▶ **Exercise prompt**
Please reproduce the records exactly, leaving out any pictures.

--- The data Enclosed Below ---

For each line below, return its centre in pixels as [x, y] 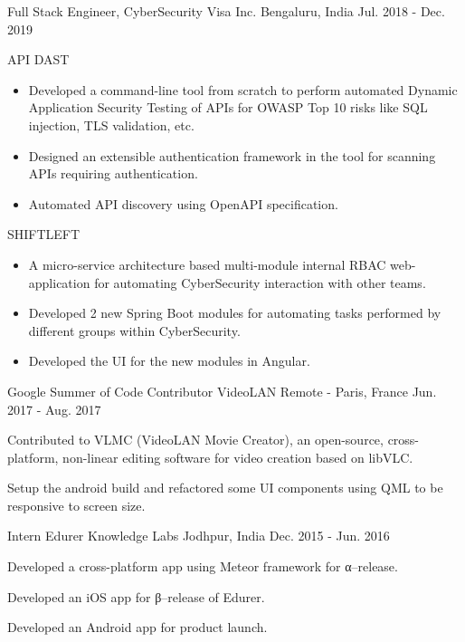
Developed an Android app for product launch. [138, 627]
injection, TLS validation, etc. [111, 125]
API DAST [38, 59]
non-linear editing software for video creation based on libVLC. [238, 457]
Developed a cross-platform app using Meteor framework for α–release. [203, 566]
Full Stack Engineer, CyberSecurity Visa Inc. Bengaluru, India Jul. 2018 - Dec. [226, 11]
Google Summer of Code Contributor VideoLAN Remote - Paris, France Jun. [222, 391]
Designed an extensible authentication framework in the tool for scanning [232, 155]
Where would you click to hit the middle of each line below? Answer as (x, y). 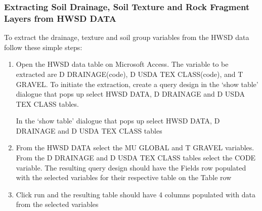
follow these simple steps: (43, 47)
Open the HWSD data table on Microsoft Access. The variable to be (122, 64)
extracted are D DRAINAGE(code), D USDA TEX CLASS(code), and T (129, 74)
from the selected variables (57, 204)
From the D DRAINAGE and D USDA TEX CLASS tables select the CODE (136, 158)
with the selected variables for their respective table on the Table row (124, 177)
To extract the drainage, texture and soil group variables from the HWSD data (127, 37)
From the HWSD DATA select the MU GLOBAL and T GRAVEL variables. (135, 147)
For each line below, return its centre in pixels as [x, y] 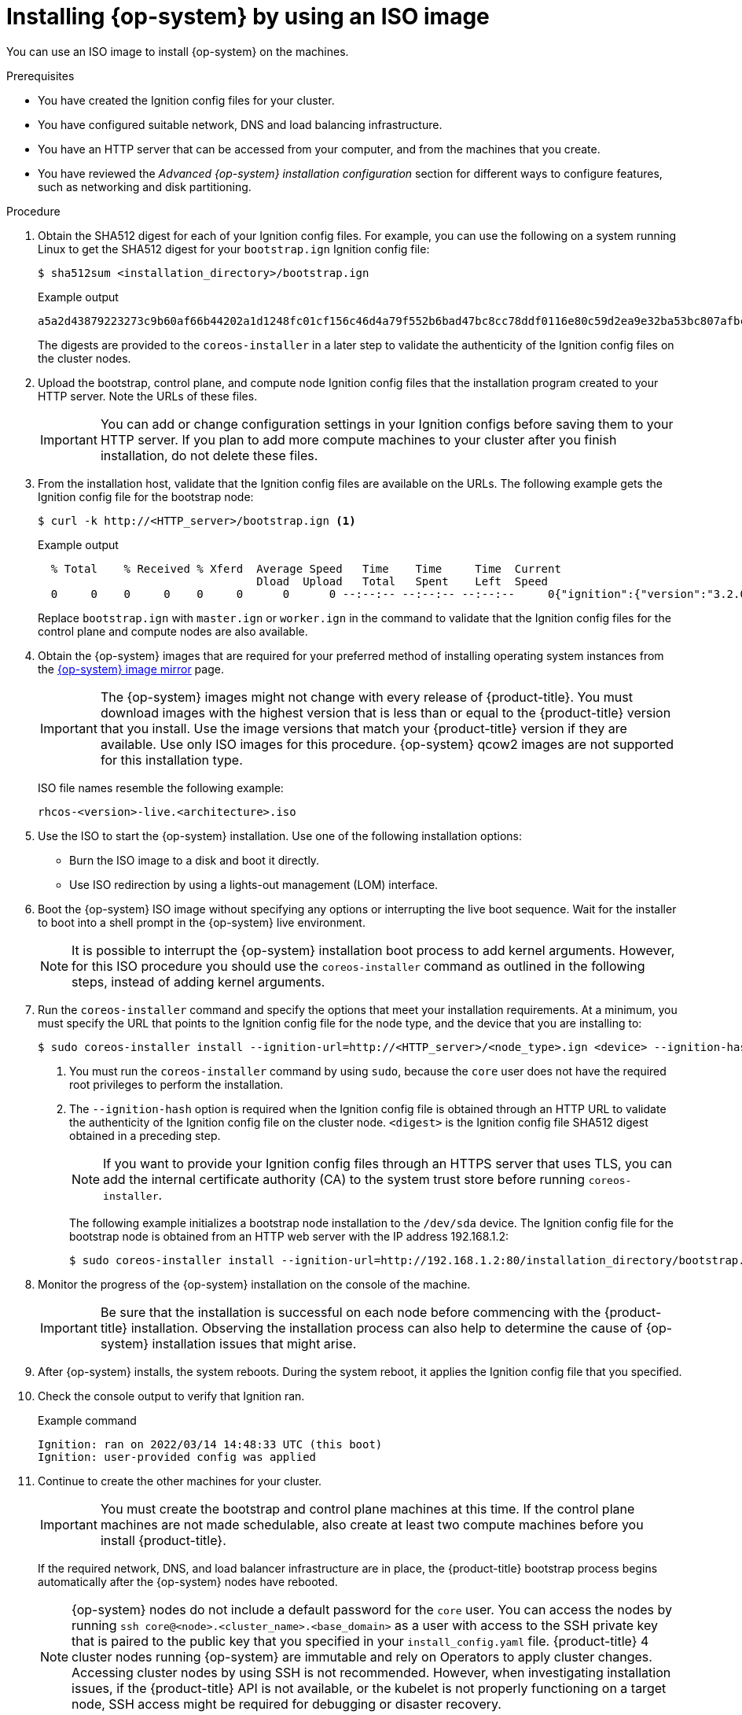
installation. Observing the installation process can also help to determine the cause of [387, 1328]
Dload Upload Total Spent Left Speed [402, 581]
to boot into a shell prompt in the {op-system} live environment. [202, 922]
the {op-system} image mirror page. [131, 669]
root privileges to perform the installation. [176, 1084]
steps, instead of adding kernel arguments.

--- End of Enclosed The data ---

▶ **Written solution**
For each line below, return its centre in pixels as [x, y] 
Developed an Android app for product launch. [138, 627]
injection, TLS validation, etc. [111, 125]
API DAST [38, 59]
non-linear editing software for video creation based on libVLC. [238, 457]
Developed a cross-platform app using Meteor framework for α–release. [203, 566]
Full Stack Engineer, CyberSecurity Visa Inc. Bengaluru, India Jul. 2018 - Dec. [226, 11]
Google Summer of Code Contributor VideoLAN Remote - Paris, France Jun. [222, 391]
Designed an extensible authentication framework in the tool for scanning [232, 155]
Where would you click to hit the middle of each line below? Answer as (x, y). 
follow these simple steps: (43, 47)
Open the HWSD data table on Microsoft Access. The variable to be (122, 64)
extracted are D DRAINAGE(code), D USDA TEX CLASS(code), and T (129, 74)
from the selected variables (57, 204)
From the D DRAINAGE and D USDA TEX CLASS tables select the CODE (136, 158)
with the selected variables for their respective table on the Table row (124, 177)
To extract the drainage, texture and soil group variables from the HWSD data (127, 37)
From the HWSD DATA select the MU GLOBAL and T GRAVEL variables. (135, 147)
For each line below, return its centre in pixels as [x, y] 
installation. Observing the installation process can also help to determine the cause of [387, 1328]
Dload Upload Total Spent Left Speed [402, 581]
to boot into a shell prompt in the {op-system} live environment. [202, 922]
the {op-system} image mirror page. [131, 669]
root privileges to perform the installation. [176, 1084]
steps, instead of adding kernel arguments.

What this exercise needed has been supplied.